When a colleague tries to open attachments in her email (Outlook 2003 talking to an Exchange 2007 server) they take ages to open. The files are relatively small, all less than 1MB.

We've tried creating a new Windows profile for the user and tried creating new Outlook profiles, however that hasn't made any difference.

And we've tried accessing her account from someone else's PC, and the attachments open immediately there.

The only thing that might provide a clue is that Process Monitor shows Outlook on her PC trying to write the file to a folder within the user's "Temporary Internet Files" folder with FAST I/O DISALLOWED errors. Can't find a lot of useful information on that message online though.

What causes the FAST I/O DISALLOWED errors?

And would that make opening attachments so incredibly slow that opening a < 1MB file can take a matter of minutes?

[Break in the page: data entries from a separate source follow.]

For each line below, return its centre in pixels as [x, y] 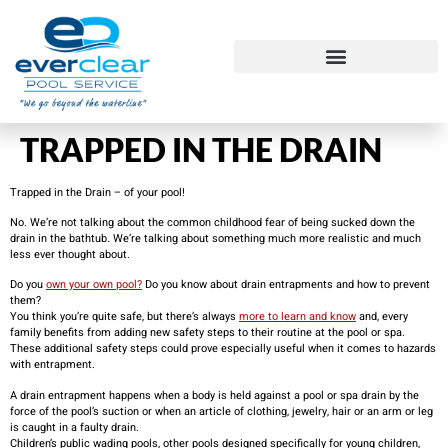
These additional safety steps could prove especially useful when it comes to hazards [223, 349]
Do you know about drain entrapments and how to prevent [286, 285]
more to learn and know [297, 317]
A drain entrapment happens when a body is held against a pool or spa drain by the [214, 395]
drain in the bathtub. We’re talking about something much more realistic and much [215, 238]
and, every [382, 317]
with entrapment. [52, 365]
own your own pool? [94, 285]
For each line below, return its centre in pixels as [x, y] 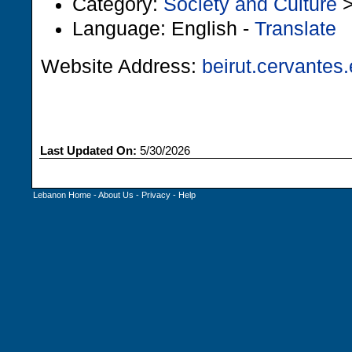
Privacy [156, 195]
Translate [295, 28]
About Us [116, 195]
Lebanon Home [62, 195]
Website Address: [121, 66]
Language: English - [163, 28]
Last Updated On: [88, 151]
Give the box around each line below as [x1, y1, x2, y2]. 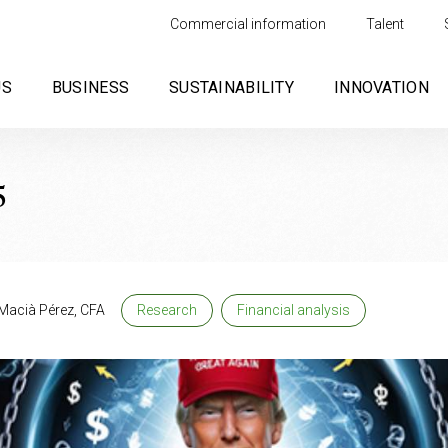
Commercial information [170, 15, 327, 32]
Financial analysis [237, 302, 350, 318]
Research [137, 302, 197, 318]
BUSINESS [51, 78, 130, 97]
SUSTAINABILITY [169, 78, 294, 97]
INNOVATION [334, 78, 429, 97]
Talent [366, 15, 405, 32]
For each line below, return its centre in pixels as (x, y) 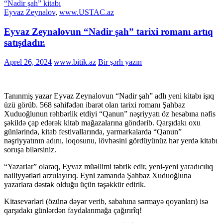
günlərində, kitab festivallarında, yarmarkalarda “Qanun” (93, 131)
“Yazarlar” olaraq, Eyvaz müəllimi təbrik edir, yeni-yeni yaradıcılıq (109, 166)
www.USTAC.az (87, 12)
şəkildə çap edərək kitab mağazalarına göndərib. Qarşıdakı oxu (102, 122)
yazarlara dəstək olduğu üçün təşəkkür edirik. (75, 184)
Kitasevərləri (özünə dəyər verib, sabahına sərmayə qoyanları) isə (106, 201)
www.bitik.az (75, 62)
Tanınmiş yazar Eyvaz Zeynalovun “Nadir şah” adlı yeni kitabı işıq (109, 96)
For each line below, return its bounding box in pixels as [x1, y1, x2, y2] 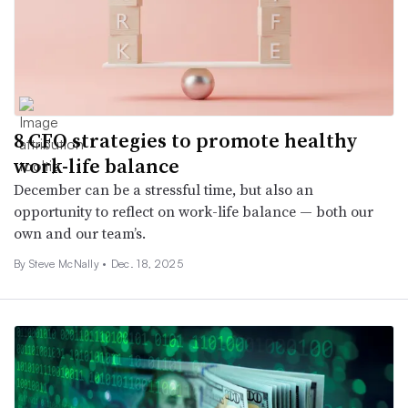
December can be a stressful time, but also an [14, 178, 313, 199]
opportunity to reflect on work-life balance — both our [14, 200, 373, 221]
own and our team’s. [14, 222, 146, 243]
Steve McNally [28, 256, 103, 270]
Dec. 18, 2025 [110, 256, 183, 270]
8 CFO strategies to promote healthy [14, 126, 358, 154]
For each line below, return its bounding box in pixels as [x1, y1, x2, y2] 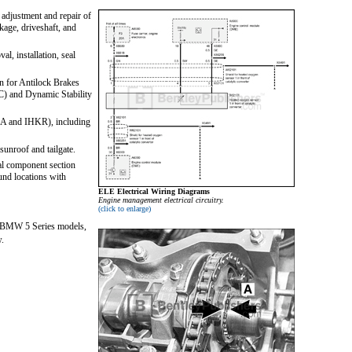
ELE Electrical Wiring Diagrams [98, 187, 210, 196]
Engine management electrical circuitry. [98, 196, 224, 205]
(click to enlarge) [98, 204, 151, 214]
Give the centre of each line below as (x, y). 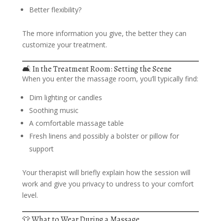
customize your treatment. (64, 45)
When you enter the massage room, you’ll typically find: (110, 79)
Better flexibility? (55, 10)
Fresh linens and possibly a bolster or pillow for (104, 136)
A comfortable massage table (76, 123)
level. (30, 195)
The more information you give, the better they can (104, 33)
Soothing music (54, 110)
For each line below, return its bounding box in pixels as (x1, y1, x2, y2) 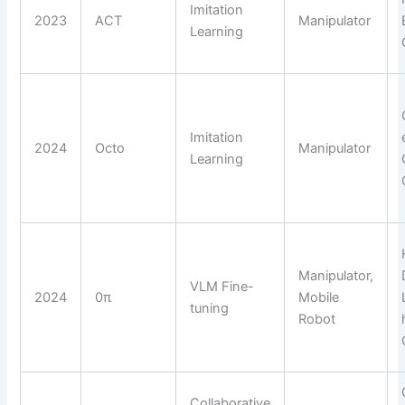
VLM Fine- (190, 278, 255, 296)
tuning (190, 300, 230, 317)
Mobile (298, 289, 340, 306)
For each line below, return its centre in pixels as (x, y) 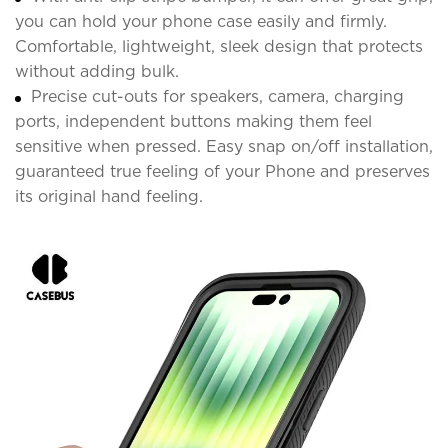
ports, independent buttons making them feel (193, 121)
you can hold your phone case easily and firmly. (201, 21)
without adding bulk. (97, 71)
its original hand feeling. (109, 196)
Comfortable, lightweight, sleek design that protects (219, 46)
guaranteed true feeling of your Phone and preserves (222, 171)
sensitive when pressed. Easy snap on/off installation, (224, 146)
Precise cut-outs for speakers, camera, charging (217, 96)
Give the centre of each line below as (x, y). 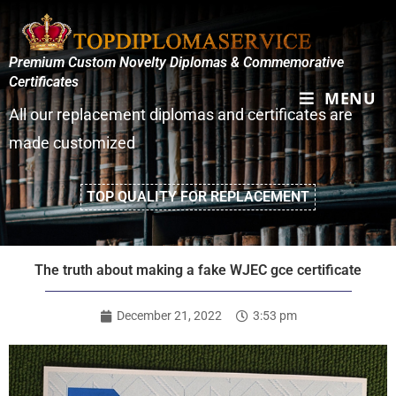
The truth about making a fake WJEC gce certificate (198, 270)
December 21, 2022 (169, 316)
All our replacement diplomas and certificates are (181, 114)
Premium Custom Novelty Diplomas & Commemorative (176, 62)
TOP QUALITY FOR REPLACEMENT (198, 197)
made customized (72, 143)
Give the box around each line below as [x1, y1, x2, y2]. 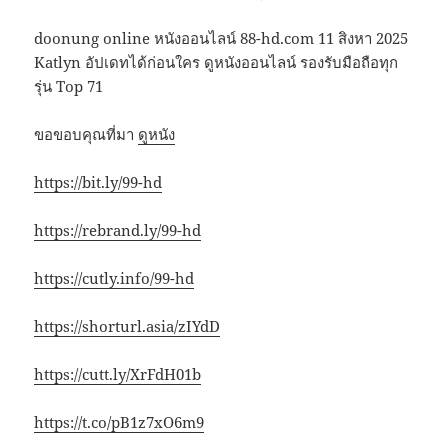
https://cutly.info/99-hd [34, 267, 195, 288]
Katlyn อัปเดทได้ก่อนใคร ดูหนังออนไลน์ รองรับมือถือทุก [34, 51, 399, 72]
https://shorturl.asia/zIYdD [34, 315, 221, 336]
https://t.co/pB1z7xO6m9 [34, 411, 205, 432]
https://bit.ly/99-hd [34, 171, 163, 192]
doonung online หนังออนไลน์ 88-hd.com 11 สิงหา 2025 [34, 27, 409, 48]
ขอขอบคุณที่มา [34, 123, 139, 144]
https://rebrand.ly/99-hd [34, 219, 202, 240]
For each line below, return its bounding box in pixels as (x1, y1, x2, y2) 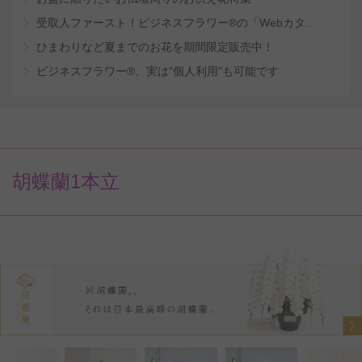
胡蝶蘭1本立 (12, 170, 120, 192)
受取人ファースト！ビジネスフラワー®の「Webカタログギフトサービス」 (305, 16, 317, 29)
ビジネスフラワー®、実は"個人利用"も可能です (36, 65, 279, 78)
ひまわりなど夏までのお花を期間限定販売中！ (36, 40, 274, 53)
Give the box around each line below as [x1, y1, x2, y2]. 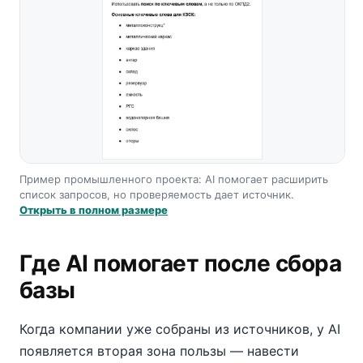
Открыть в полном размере [19, 203, 168, 216]
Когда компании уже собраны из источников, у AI [19, 321, 340, 337]
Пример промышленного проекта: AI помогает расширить [19, 173, 328, 186]
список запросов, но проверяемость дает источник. [19, 188, 294, 201]
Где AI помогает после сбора [19, 250, 342, 277]
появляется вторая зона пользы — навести [19, 343, 299, 359]
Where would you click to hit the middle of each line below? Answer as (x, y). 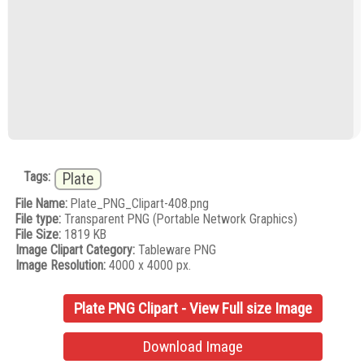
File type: (39, 219)
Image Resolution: (61, 265)
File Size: (39, 234)
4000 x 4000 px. (149, 265)
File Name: (42, 203)
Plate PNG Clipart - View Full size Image (193, 309)
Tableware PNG (176, 249)
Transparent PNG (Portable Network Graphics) (180, 219)
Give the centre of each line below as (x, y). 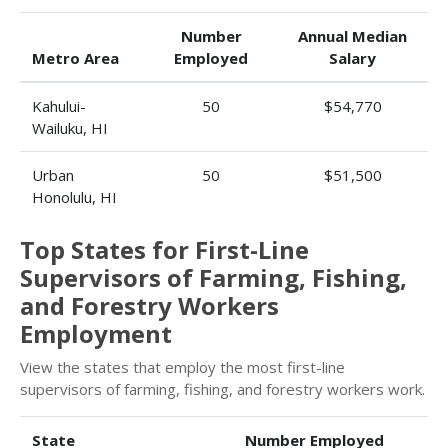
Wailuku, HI (70, 128)
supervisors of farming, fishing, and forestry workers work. (222, 389)
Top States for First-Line (164, 249)
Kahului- (59, 106)
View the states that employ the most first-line (182, 367)
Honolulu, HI (74, 197)
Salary (352, 58)
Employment (96, 333)
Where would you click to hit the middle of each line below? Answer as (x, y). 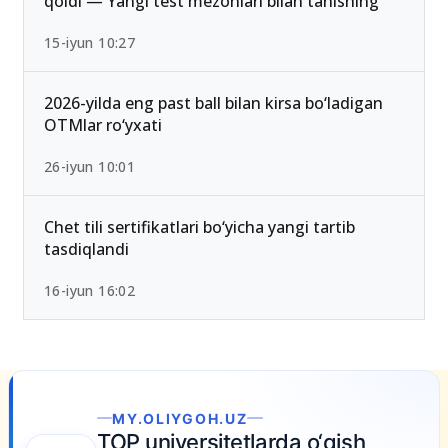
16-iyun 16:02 (90, 291)
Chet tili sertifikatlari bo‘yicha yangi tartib (199, 227)
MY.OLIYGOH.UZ (136, 418)
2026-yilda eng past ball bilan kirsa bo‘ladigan (213, 103)
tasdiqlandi (86, 249)
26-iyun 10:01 (90, 167)
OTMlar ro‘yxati (103, 125)
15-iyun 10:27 (90, 43)
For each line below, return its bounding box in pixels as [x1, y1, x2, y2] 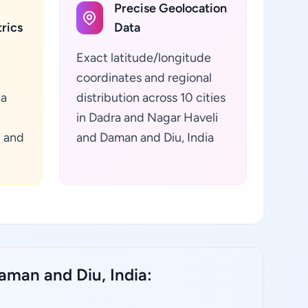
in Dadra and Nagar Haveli [76, 110, 218, 125]
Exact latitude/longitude [76, 50, 211, 65]
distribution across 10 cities [76, 90, 225, 105]
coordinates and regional [76, 70, 212, 85]
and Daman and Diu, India [76, 130, 214, 145]
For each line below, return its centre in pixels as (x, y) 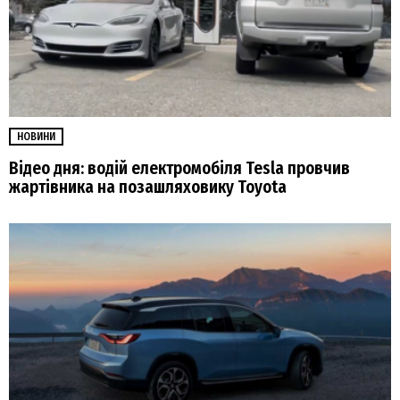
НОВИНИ (36, 137)
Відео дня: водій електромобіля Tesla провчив (179, 168)
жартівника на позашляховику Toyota (148, 187)
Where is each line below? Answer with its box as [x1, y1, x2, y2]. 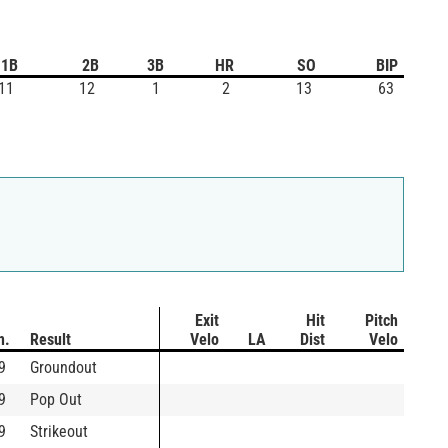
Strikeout [30, 421, 88, 441]
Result [30, 329, 71, 349]
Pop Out [30, 389, 82, 409]
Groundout [30, 357, 97, 377]
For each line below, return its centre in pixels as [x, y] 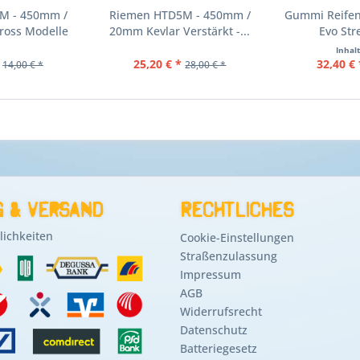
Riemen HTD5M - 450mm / [180, 15]
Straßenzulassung [229, 256]
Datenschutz [214, 330]
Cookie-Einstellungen [237, 237]
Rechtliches [237, 210]
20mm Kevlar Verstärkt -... [180, 31]
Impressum [211, 274]
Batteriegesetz [219, 348]
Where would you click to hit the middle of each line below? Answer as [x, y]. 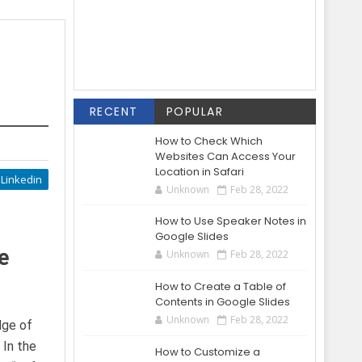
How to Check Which [209, 141]
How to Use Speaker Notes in [231, 221]
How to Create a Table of [221, 286]
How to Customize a [208, 352]
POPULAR [195, 112]
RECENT [114, 112]
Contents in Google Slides [223, 302]
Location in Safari [200, 172]
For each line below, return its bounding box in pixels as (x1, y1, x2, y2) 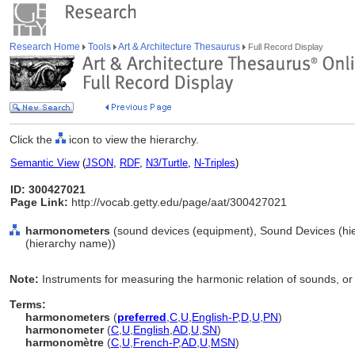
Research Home (10, 41, 82, 52)
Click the (10, 133, 55, 146)
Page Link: (10, 196, 68, 208)
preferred (117, 311, 166, 323)
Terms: (10, 298, 46, 311)
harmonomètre (25, 336, 104, 349)
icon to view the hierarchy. (66, 133, 199, 146)
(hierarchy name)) (25, 237, 116, 250)
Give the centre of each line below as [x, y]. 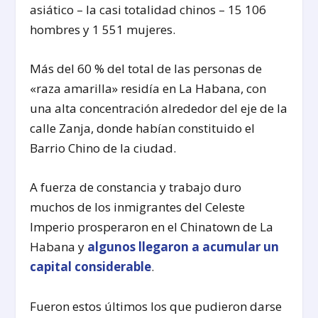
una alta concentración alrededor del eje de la [159, 109]
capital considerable [91, 267]
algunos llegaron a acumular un [183, 247]
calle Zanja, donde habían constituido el [143, 128]
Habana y [59, 247]
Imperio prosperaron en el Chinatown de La [152, 227]
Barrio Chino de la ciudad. [103, 148]
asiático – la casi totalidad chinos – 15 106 [148, 10]
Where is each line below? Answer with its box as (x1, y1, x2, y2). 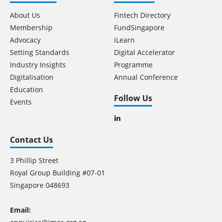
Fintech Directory (114, 10, 170, 20)
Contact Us (10, 134, 53, 146)
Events (10, 97, 32, 107)
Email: (10, 205, 31, 215)
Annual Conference (114, 72, 178, 82)
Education (10, 85, 43, 95)
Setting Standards (10, 48, 69, 57)
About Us (10, 10, 40, 20)
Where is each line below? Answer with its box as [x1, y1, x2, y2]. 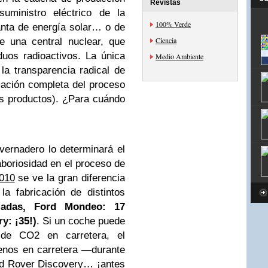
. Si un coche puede [36, 215, 125, 227]
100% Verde [156, 19, 191, 29]
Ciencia [156, 35, 176, 45]
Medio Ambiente [156, 51, 203, 61]
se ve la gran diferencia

UPDATE: Discovered that this isn't just an issue with Outlook. Other files being accessed over the network show the same FAST I/O DISALLOWED errors in Process Monitor. The problem is just more noticeable with Outlook, because although other applications take a while to open files it isn't a matter of minutes.

  • Does this system happen to have an external hard drive attached?
    – Dave M
    Jan 21, 2010 at 13:09
  • No the user doesn't have any external drives. Jan 21, 2010 at 14:42

5 Answers 5


FAST I/O DISALLOWED just means that a process is trying to access file data and the system doesn't have that data cached.

It's documented quite extensively in the fourth edition of Windows Internals by Mark Russinovich and David Solomon.

So in relation to the problem we were having it makes sense to see these FAST I/O DISALLOWED errors because the data wouldn't likely be cached.

We never managed to work out exactly what was causing the issues with the attachments.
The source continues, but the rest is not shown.